Friday, November 25, 2011

everyone's got a story



I spent the day yesterday with my family and there were two moments that I feel the need to remember. So, I am going to take a minute and write about it.

My grandfather (Luis, my mother's father) died in November of 2005. My mother was the first daughter born and her father was very important to her. My mom is a tough lady. She's strong-willed, has strong opinions, and doesn't often let her emotions show unless those emotions are frustration or anger. Only when something is super intense have I seen my mother cry. In fact, I can only vividly remember her crying three times in my life. She cried when her grandmother died, she cried when I graduated from college and was getting on my one-way flight to Oregon, and, lastly, when her dad, my grandfather died. I always saw her as way stronger emotionally than me, who cries if someone looks at me cross-eyed. I well up when someone mentions something that triggers half a sad emotion. I am a raw, emotional, weepy woman who wells up at the drop of a hat. My mother is much more contained than I in the crying department.

But last night was different. My grandmother and aunt (my mom's mom and little sister) were over for Thanksgiving and we were sitting around eating dinner and talking and something about ghosts came up. My family is really into all things other-worldly, which is where I get it from. She started to talk about how Papa, right after he passed, would send little messages to her in life and in dreams. Then my brother mentioned how right around her birthday a few years ago, my grandfather came to him in a dream. He saw my mom as a little girl wearing a tiara and the whole family was around. My grandfather walked over to my brother and said to him, "don't forget it's your mom's birthday. please tell her she'll always be my little princess." And, in the way my grandfather always did, he said, "I have to go," and very quickly walked away. My mother eyes welled up as she was telling this story, her face getting red and her voice cracking. In that moment, I felt like I understood what was going on in her heart and in her mind.

I very often feel like I don't get my mom. We are as different as night and day, so for me to say that I understood how she felt is big. I finally got that her dad was the leading man in her life just the way my dad was for many years. She felt special to him and for him to make his way to my brother on her birthday was huge for her.

That same night, my sister had a similar dream, but my mother wasn't a child in this one. It was similar in the way that everyone was around my grandfather came over to her and left very quickly. But I'm getting off-track here. The focus is on how, in that moment, I related with my mom. I saw her as, not just my mother who supports and loves and helps and pesters and judges and takes care of me but also as a daughter who misses her dad. And for the first time, really, I related.

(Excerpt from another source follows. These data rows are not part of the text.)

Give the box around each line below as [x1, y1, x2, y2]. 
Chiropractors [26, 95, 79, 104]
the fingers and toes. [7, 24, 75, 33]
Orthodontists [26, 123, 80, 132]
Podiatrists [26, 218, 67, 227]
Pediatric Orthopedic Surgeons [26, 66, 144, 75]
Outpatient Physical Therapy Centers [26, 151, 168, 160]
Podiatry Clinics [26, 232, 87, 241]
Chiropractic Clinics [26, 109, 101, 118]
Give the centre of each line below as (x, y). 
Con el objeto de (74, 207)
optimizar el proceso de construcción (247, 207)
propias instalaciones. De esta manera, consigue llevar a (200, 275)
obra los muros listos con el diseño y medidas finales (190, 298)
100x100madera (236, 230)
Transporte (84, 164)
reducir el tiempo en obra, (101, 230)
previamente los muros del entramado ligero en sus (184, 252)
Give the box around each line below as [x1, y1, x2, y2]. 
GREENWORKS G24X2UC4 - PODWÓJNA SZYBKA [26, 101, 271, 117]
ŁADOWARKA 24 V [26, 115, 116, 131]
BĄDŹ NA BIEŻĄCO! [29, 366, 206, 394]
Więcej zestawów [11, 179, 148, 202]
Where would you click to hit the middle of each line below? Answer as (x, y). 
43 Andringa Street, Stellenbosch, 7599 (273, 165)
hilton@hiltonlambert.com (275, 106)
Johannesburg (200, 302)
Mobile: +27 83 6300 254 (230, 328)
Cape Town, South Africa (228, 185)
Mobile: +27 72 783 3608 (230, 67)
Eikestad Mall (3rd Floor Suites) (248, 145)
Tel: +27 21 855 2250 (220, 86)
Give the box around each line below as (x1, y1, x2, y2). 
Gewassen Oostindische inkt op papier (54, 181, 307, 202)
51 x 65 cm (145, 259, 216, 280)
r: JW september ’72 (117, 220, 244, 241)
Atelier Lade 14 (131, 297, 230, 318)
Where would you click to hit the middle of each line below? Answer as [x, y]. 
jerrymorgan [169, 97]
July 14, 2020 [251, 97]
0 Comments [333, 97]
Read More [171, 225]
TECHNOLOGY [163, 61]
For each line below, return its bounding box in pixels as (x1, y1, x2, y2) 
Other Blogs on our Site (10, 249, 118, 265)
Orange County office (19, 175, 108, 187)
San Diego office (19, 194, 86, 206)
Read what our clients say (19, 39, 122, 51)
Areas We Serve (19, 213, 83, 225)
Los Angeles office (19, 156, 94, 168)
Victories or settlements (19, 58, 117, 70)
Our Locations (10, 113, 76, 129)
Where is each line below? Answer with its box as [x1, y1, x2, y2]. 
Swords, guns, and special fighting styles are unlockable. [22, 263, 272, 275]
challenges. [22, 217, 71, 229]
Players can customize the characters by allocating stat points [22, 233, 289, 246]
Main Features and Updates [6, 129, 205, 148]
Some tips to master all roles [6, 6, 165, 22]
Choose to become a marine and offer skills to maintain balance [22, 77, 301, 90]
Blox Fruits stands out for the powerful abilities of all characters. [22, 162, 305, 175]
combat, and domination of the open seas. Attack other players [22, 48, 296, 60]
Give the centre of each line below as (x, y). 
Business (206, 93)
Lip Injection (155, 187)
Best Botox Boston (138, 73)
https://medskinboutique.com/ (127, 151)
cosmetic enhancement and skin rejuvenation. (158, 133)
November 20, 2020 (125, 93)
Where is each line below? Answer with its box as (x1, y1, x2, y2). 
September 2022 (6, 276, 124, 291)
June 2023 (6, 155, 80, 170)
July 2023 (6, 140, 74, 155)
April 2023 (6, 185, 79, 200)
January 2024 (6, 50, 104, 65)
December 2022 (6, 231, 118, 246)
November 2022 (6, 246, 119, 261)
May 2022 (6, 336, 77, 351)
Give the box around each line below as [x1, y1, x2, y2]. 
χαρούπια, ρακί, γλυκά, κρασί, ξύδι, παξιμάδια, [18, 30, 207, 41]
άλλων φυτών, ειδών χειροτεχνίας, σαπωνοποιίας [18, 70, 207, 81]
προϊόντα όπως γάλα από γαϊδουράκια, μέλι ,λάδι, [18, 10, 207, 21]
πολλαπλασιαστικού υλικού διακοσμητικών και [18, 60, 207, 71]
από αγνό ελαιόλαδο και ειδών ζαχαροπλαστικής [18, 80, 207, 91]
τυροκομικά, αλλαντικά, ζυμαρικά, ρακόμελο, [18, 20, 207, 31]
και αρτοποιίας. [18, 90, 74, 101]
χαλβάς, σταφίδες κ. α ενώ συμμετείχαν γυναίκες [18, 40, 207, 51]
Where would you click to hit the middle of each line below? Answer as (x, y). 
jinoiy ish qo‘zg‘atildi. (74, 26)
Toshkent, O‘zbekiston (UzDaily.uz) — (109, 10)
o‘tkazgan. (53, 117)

My other grandfather, (Arthur, my father's father) died in July of 2006. I was in the car with my dad, telling him about the Holocaust class I just took, forgetting all about the fact that my grandfather had fought in the Army during World War II. My father began telling me things I had no idea happened. He told me that his dad was a Sergeant and that his Army buddies would come over when my dad was a kid and call him Serg... they told my dad that his father was a real hero and they probably wouldn't be alive if it wasn't for him, and my grandfather (who I don't remember that well because I didn't really know him) didn't like to talk about the war and would tell them to stop talking about it.

He told me that during the war, my grandfather was trapped in a fox hole in the dead of winter for days and got frostbite and that they fought in the Battle of the Bulge. They also found a concentration camp and my grandfather, Sergeant Arthur Martinez, was one of the people who opened the gate and helped free the Jews being held prisoners. Apparently, there was this shoe store close by that was selling shoes that the Jews were forced to make, so my grandfather brought them over to this store and told them to go in and grab whatever shoes they wanted, being that they had none. My father is telling me these stories as we make the short drive to my childhood home and I'm thinking, I wish I'd heard these stories from him and I could ask him a million questions!

In that moment, I recognized the pride that my dad felt in his dad. I know how much my dad loved his parents and misses them. I wish I had known them better and feel lucky that I get to know my parents they way I do.

It's crazy. Everyone's got a story. No matter how mundane things may seem, there's always something underneath it and no matter how tough and unemotional somebody acts, they're still touched deeply by something. You just have to be around and open to seeing it.

3 comments:

Anonymous said...

nice story about your family. wish my grandparents on my moms side lived longer. your such a good writer!

Unknown said...

This is an amazing piece of writing! That moment you describe when you finally felt you could relate to your mom as a person rather than just your mom was so real I felt like I felt like I was watching it happen. Actually, I felt like that reading the whole piece. You have such a strong voice and that is a great thing because you most definitely have something to say. So glad you are saying it!

tinitinez said...

thanks guys!!!! I love writing and I forgot that for a long time!!!